Reese nodded, slightly. “How am I?” he repeated, without much emphasis. Having already asked himself that same question on many an occasion by now, and never yet received any satisfactory answer.

They beat on him some more for a while, after, before slinging him into a cell to wait on some judge they’d have to order from two towns over. The deputy (Jenkins, his name proved to be) sat there checking Reese’s guns in front of him, stroking their chased silver hilts admiringly and sighting down their long barrels at nothing in particular, before locking them safely away with the rest of the sheriff’s armaments.

“Wouldn’t do that, I was you,” Reese told him, carefully maneuvering one of his looser teeth around in its socket with his tongue-tip.

Jenkins frowned. “Why not?”

“‘Cause unless you’re planning on selling ‘em, you probably don’t want what comes along with ‘em. They was at Lincoln too, after all.”

Jenkins gave him a long, cool look. “I heard some things, about you and Haugh.”

“Did you, now.” A pause. “Well, since I think I know what, I don’t suppose it’ll do either of us much good to discuss it any further. Still—would you say I merited hangin’ less or more, I wonder, you happened to find out they was true?”

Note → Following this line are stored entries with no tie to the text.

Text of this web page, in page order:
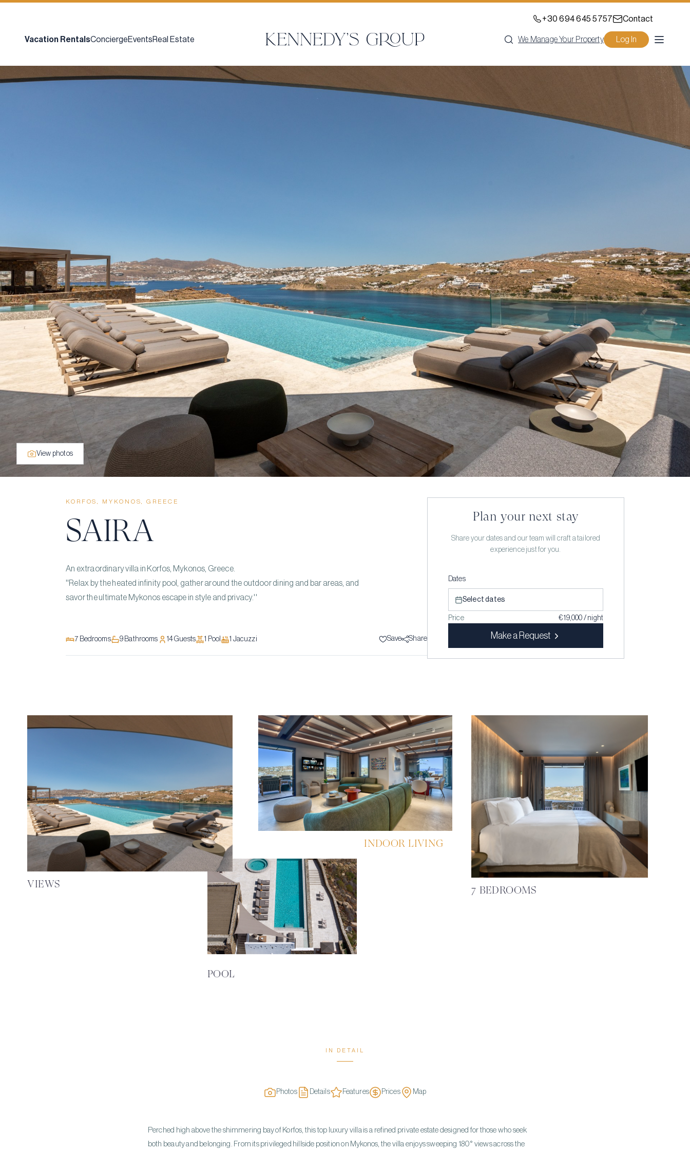
+30 694 645 5757 Contact
Vacation RentalsConciergeEventsReal Estate We Manage Your Property Log In
View photos
KORFOS, MYKONOS, GREECE
SAIRA
An extraordinary villa in Korfos, Mykonos, Greece.
''Relax by the heated infinity pool, gather around the outdoor dining and bar areas, and
savor the ultimate Mykonos escape in style and privacy.''
7 Bedrooms 9Bathrooms 14Guests 1 Pool 1 Jacuzzi Save Share
Plan your next stay
Share your dates and our team will craft a tailored
experience just for you.
Dates
Select dates
Price € 19,000 / night
Make a Request
VIEWS
POOL
INDOOR LIVING
7 BEDROOMS
IN DETAIL
Photos Details Features Prices Map
Perched high above the shimmering bay of Korfos, this top luxury villa is a refined private estate designed for those who seek
both beauty and belonging. From its privileged hillside position on Mykonos, the villa enjoys sweeping 180° views across the
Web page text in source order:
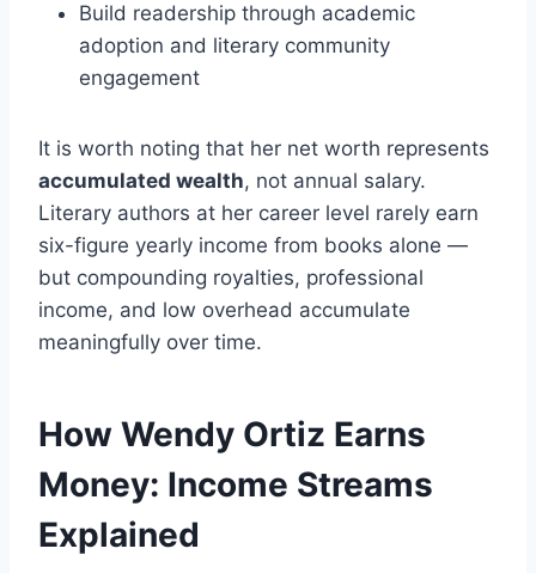
Build readership through academic
adoption and literary community
engagement
It is worth noting that her net worth represents
accumulated wealth, not annual salary.
Literary authors at her career level rarely earn
six-figure yearly income from books alone —
but compounding royalties, professional
income, and low overhead accumulate
meaningfully over time.
How Wendy Ortiz Earns
Money: Income Streams
Explained
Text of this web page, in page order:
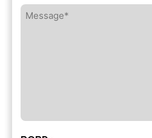
Message*
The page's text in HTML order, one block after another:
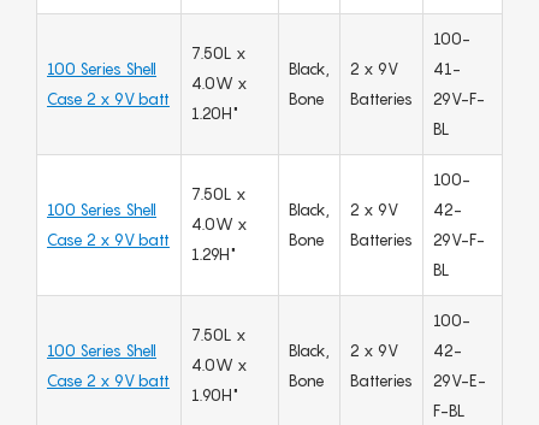
100 Series Shell
Case 2 x 9V batt
7.50L x
4.0W x
1.20H"
Black,
Bone
2 x 9V
Batteries
100-
41-
29V-F-
BL
100 Series Shell
Case 2 x 9V batt
7.50L x
4.0W x
1.29H"
Black,
Bone
2 x 9V
Batteries
100-
42-
29V-F-
BL
100 Series Shell
Case 2 x 9V batt
7.50L x
4.0W x
1.90H"
Black,
Bone
2 x 9V
Batteries
100-
42-
29V-E-
F-BL
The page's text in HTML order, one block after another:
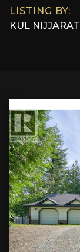
LISTING BY:
KUL NIJJARAT
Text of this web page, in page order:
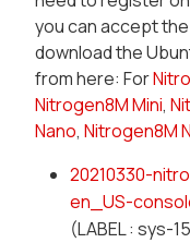
you can accept
download the
from here: For
Nitrogen8M Mini,
Nano, Nitrogen8M
20210330-
en_US-
(LABEL : sys-
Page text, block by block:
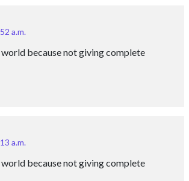
a.m.
because not giving complete
a.m.
because not giving complete
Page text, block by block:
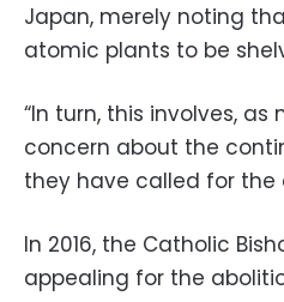
Japan, merely noting
atomic plants to be
“In turn, this involves,
concern about the
they have called for the
In 2016, the Catholic
appealing for the
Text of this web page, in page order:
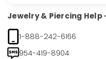
Jewelry & Piercing Help
1-888-242-6166
954-419-8904
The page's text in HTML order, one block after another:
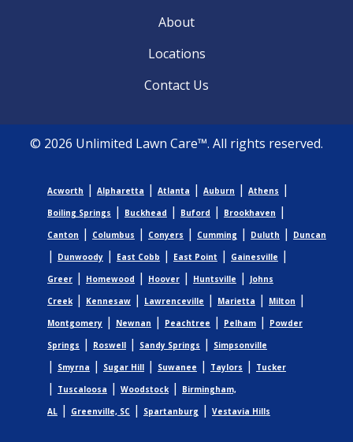
About
Locations
Contact Us
© 2026 Unlimited Lawn Care™. All rights reserved.
Acworth | Alpharetta | Atlanta | Auburn | Athens |
Boiling Springs | Buckhead | Buford | Brookhaven |
Canton | Columbus | Conyers | Cumming | Duluth | Duncan
| Dunwoody | East Cobb | East Point | Gainesville |
Greer | Homewood | Hoover | Huntsville |
Johns
Creek| Kennesaw | Lawrenceville | Marietta | Milton |
Montgomery | Newnan | Peachtree | Pelham |
Powder
Springs | Roswell | Sandy Springs | Simpsonville
| Smyrna | Sugar Hill | Suwanee | Taylors | Tucker
| Tuscaloosa | Woodstock|
Birmingham,
AL | Greenville, SC | Spartanburg | Vestavia Hills
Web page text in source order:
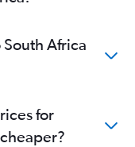
Africa
for
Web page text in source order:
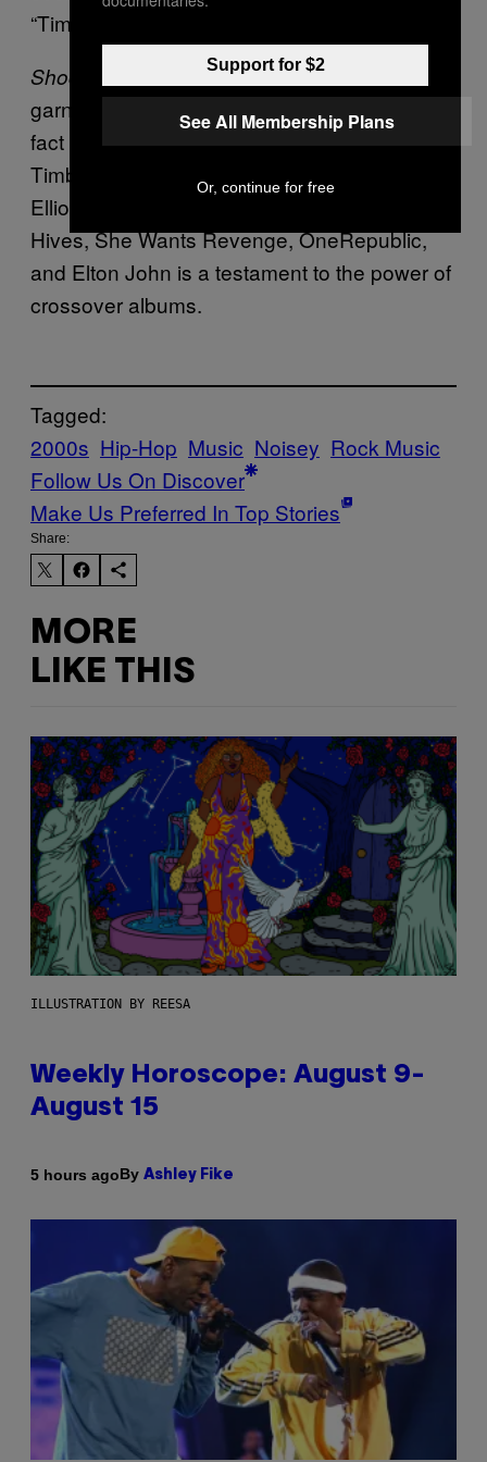
“Time”.
Shock Value
wasn’t universally praised, but it
garnered a moderate critical response. The
fact that an album can feature Justin
Timberlake, Nelly Furtado, Keri Hilson, Missy
Elliott, and Dr. Dre but also Fall Out Boy, The
Hives, She Wants Revenge, OneRepublic,
and Elton John is a testament to the power of
crossover albums.
Tagged:
2000s Hip-Hop Music Noisey Rock Music
Follow Us On Discover
Make Us Preferred In Top Stories
Share:
MORE
LIKE THIS
ILLUSTRATION BY REESA
Weekly Horoscope: August 9-
August 15
5 hours agoBy Ashley Fike
Support for $2
See All Membership Plans
Or, continue for free
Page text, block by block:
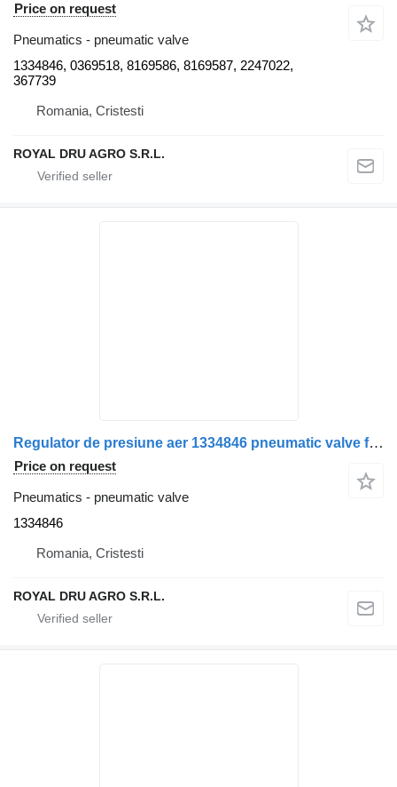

“There’s some would say more,” Jenkins allowed, flushing slightly. “But I ain’t with ‘em on that one, necessarily.”

“Kind of you. I do merit it, though, sure enough—for Bewelcome, and elsewhere. Make no mistake about that.”

That shut Jenkins up, at least for a little bit; must’ve been something he saw reflected in Reese’s eyes, under the lantern’s uncertain light. They maintained silence together, oddly companionable, until he finally had to ask—

“Whose blood was that you had on you, Reese?”

“Oh, somebody from round here’s, I expect. Didn’t you recognize it?” A pause. “Listen, Jenkins—you and yours seem good people, on the whole, from what I’ve seen. But there’s always a reason I run across places, and you have been unlucky, so might be that’s ‘cause there’s other people here, ones that’s just like me.”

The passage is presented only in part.